___ TASK INPUTS ___

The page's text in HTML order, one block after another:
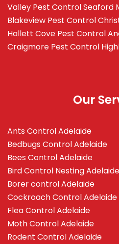
Valley Pest Control Seaford
Blakeview Pest Control
Hallett Cove Pest Control
Craigmore Pest Control
Our
Ants Control Adelaide
Bedbugs Control Adelaide
Bees Control Adelaide
Bird Control Nesting Adelaide
Borer control Adelaide
Cockroach Control Adelaide
Flea Control Adelaide
Moth Control Adelaide
Rodent Control Adelaide
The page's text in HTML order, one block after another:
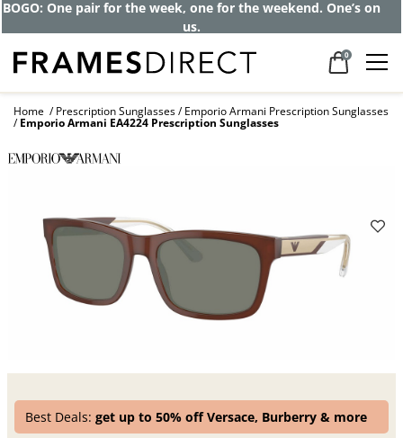
Get up to 80% off and pay frames as little
as $0 with your insurance
0
Home Prescription Sunglasses Emporio Armani Prescription Sunglasses
Emporio Armani EA4224 Prescription Sunglasses
Best Deals:get up to 50% off Versace, Burberry & more
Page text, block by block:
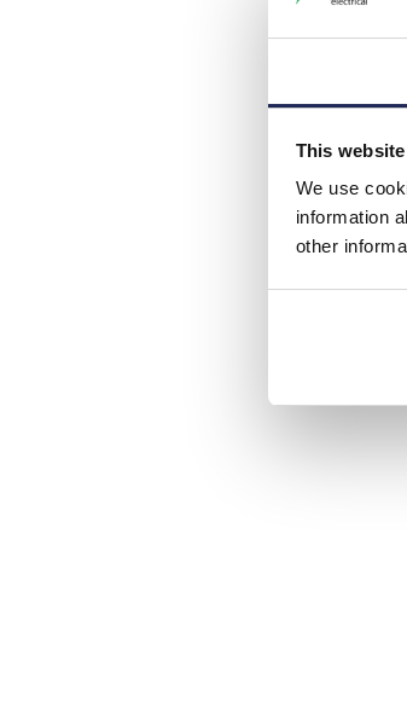
This
We use
information
other
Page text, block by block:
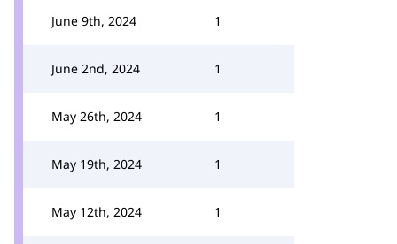
June 9th, 2024 1
June 2nd, 2024 1
May 26th, 2024 1
May 19th, 2024 1
May 12th, 2024 1
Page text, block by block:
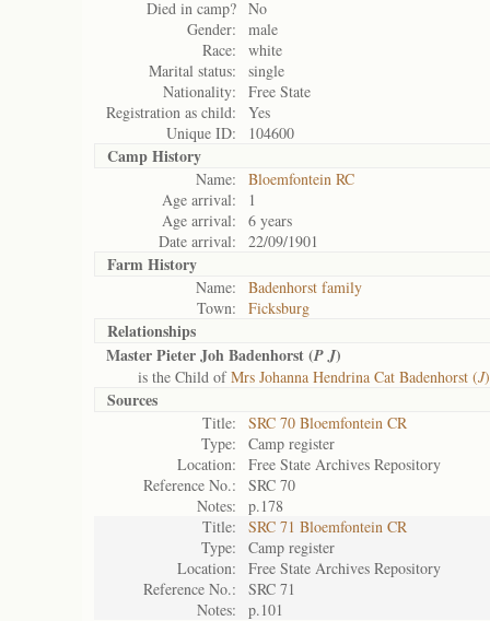
Died in camp? No
Gender:
male
Race:
white
Marital status:
single
Nationality:
Free State
Registration as child:
Yes
Unique ID:
104600
Camp History
Name:
Bloemfontein RC
Age arrival:
1
Age arrival:
6 years
Date arrival:
22/09/1901
Farm History
Name:
Badenhorst family
Town:
Ficksburg
Relationships
Master Pieter Joh Badenhorst (P J)
is the Child ofMrs Johanna Hendrina Cat Badenhorst (J)
Sources
Title:
SRC 70 Bloemfontein CR
Type:
Camp register
Location:
Free State Archives Repository
Reference No.:
SRC 70
Notes:
p.178
Title:
SRC 71 Bloemfontein CR
Type:
Camp register
Location:
Free State Archives Repository
Reference No.:
SRC 71
Notes:
p.101
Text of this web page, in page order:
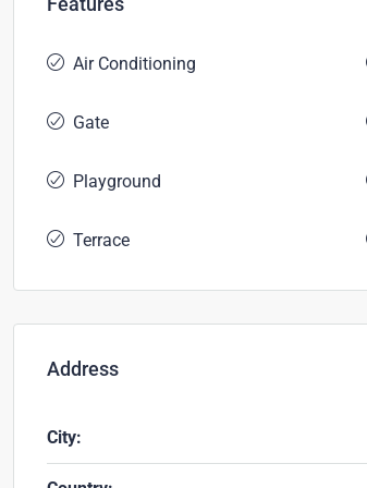
Air Conditioning
Gate
Playground
Terrace
Address
City:
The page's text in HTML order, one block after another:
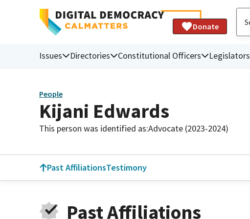
Donate
Issues Directories Constitutional Officers Legislators
People
Kijani Edwards
This person was identified as:Advocate (2023-2024)
Past AffiliationsTestimony
Past Affiliations
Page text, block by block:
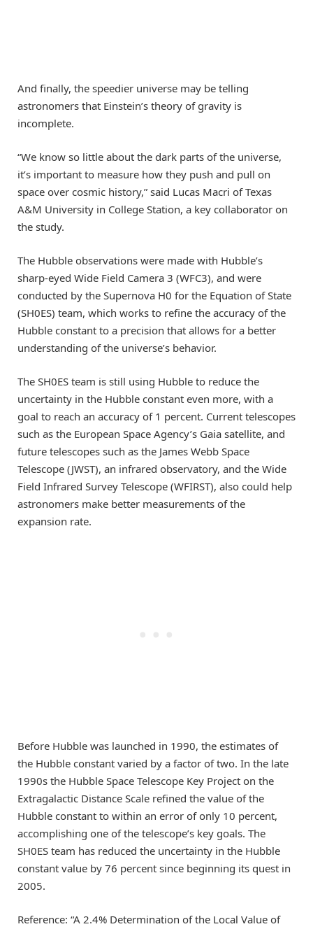
And finally, the speedier universe may be telling
astronomers that Einstein’s theory of gravity is
incomplete.
“We know so little about the dark parts of the universe,
it’s important to measure how they push and pull on
space over cosmic history,” said Lucas Macri of Texas
A&M University in College Station, a key collaborator on
the study.
The Hubble observations were made with Hubble’s
sharp-eyed Wide Field Camera 3 (WFC3), and were
conducted by the Supernova H0 for the Equation of State
(SH0ES) team, which works to refine the accuracy of the
Hubble constant to a precision that allows for a better
understanding of the universe’s behavior.
The SH0ES team is still using Hubble to reduce the
uncertainty in the Hubble constant even more, with a
goal to reach an accuracy of 1 percent. Current telescopes
such as the European Space Agency’s Gaia satellite, and
future telescopes such as the James Webb Space
Telescope (JWST), an infrared observatory, and the Wide
Field Infrared Survey Telescope (WFIRST), also could help
astronomers make better measurements of the
expansion rate.
Before Hubble was launched in 1990, the estimates of
the Hubble constant varied by a factor of two. In the late
1990s the Hubble Space Telescope Key Project on the
Extragalactic Distance Scale refined the value of the
Hubble constant to within an error of only 10 percent,
accomplishing one of the telescope’s key goals. The
SH0ES team has reduced the uncertainty in the Hubble
constant value by 76 percent since beginning its quest in
2005.
Reference: “A 2.4% Determination of the Local Value of

___

» **TASK DESCRIPTION**
Please transcribe only the lines in the records above running from the line that has "astronomers make better measurements of the" through the line that has "Hubble constant to within", both included, exactly as they appear.

» **TASK SOLUTION**
astronomers make better measurements of the
expansion rate.
Before Hubble was launched in 1990, the estimates of
the Hubble constant varied by a factor of two. In the late
1990s the Hubble Space Telescope Key Project on the
Extragalactic Distance Scale refined the value of the
Hubble constant to within an error of only 10 percent,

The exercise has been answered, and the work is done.